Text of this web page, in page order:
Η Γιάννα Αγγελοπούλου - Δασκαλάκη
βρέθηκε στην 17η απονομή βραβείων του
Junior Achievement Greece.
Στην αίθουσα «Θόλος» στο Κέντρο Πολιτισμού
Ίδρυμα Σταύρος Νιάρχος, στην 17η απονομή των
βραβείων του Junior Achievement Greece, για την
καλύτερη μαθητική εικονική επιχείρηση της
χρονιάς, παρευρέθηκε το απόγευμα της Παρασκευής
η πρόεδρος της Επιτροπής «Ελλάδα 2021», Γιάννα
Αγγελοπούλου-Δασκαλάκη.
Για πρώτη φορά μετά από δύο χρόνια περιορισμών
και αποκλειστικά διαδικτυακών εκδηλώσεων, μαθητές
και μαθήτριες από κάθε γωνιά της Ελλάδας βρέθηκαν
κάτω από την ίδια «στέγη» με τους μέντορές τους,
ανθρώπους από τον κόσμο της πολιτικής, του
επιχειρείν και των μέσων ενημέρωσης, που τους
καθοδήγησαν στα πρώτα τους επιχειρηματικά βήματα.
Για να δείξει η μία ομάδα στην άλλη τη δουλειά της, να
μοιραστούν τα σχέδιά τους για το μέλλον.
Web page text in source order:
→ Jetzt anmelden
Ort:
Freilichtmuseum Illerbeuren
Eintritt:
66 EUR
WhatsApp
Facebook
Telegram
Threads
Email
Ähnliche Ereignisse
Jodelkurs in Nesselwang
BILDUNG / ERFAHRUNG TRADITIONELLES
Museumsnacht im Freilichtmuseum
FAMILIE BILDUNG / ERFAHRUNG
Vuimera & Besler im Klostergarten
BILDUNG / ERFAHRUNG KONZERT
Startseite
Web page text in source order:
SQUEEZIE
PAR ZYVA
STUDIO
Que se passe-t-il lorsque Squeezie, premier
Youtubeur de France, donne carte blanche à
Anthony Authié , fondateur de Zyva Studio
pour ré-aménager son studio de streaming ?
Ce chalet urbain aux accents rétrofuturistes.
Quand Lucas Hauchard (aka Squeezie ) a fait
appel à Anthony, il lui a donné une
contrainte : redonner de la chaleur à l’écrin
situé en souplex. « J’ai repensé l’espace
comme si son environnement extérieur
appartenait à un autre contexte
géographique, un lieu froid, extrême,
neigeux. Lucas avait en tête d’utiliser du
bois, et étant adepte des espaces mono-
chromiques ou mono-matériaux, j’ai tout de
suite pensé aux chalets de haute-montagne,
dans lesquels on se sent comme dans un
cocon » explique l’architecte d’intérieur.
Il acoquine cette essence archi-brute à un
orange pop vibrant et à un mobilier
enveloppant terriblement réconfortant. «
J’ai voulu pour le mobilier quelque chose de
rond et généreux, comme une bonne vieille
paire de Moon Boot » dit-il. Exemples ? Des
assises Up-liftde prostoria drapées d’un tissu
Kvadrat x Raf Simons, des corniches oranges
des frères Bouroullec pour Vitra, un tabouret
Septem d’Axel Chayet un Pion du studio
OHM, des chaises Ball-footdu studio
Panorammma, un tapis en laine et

Work task ->
Restate, word for word, the final stretch of the entries above: the line containing "Kvadrat x Raf Simons, des corniches oranges" and every line after it, up to and including the last.

Solution for this problem ->
Kvadrat x Raf Simons, des corniches oranges
des frères Bouroullec pour Vitra, un tabouret
Septem d’Axel Chayet un Pion du studio
OHM, des chaises Ball-footdu studio
Panorammma, un tapis en laine et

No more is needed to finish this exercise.